>>>>
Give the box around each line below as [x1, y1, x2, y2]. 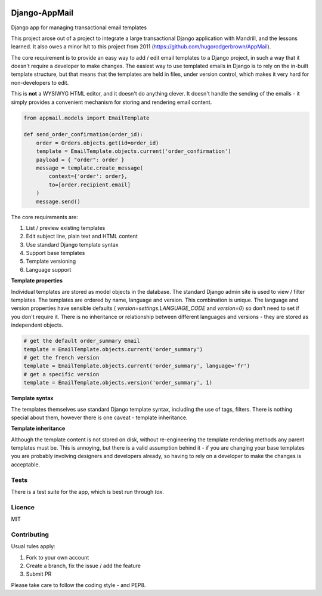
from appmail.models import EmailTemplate [23, 114, 150, 121]
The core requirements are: [11, 213, 79, 220]
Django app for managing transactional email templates [11, 24, 147, 31]
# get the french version [23, 354, 100, 361]
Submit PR [26, 570, 52, 577]
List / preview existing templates [26, 224, 106, 231]
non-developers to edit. [11, 79, 69, 86]
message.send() [36, 198, 80, 205]
<<<<
How to complete this task:
When restating the records word for word, omit any picture they contain.

Solution to this task:
Give the box around each line below as [x1, y1, x2, y2]. 
from appmail.models import EmailTemplate [23, 114, 150, 121]
The core requirements are: [11, 213, 79, 220]
Django app for managing transactional email templates [11, 24, 147, 31]
# get the french version [23, 354, 100, 361]
Submit PR [26, 570, 52, 577]
List / preview existing templates [26, 224, 106, 231]
non-developers to edit. [11, 79, 69, 86]
message.send() [36, 198, 80, 205]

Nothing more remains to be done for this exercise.